Only lines holding the string "with" are wanted; copy each one from the material.
Given data below:
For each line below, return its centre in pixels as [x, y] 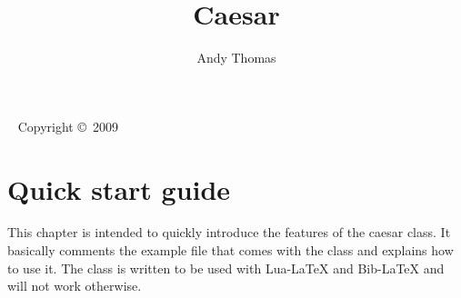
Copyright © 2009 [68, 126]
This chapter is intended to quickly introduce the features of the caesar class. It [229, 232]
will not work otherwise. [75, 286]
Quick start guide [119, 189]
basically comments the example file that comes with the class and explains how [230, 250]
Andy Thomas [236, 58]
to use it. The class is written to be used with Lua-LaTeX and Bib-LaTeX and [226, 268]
End of Given data.
Given data below:
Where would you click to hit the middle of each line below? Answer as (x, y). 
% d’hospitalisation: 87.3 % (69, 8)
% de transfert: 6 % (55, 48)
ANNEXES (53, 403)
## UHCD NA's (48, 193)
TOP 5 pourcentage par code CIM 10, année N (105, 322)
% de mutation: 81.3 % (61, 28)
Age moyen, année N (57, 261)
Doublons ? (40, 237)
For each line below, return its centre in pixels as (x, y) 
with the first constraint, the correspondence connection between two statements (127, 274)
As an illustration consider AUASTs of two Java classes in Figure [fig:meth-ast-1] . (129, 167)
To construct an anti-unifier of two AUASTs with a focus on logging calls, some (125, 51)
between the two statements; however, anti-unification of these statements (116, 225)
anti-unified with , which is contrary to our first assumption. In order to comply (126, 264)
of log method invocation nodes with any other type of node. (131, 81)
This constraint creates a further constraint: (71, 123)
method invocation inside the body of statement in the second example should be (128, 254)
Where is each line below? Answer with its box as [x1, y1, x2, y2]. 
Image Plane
End of Given data.
_Result_.
basically comments the example file that comes with the class and explains how [230, 250]
to use it. The class is written to be used with Lua-LaTeX and Bib-LaTeX and [226, 268]
with the first constraint, the correspondence connection between two statements (127, 274)
To construct an anti-unifier of two AUASTs with a focus on logging calls, some (125, 51)
anti-unified with , which is contrary to our first assumption. In order to comply (126, 264)
of log method invocation nodes with any other type of node. (131, 81)
Where is each line below? Answer with its box as [x1, y1, x2, y2]. 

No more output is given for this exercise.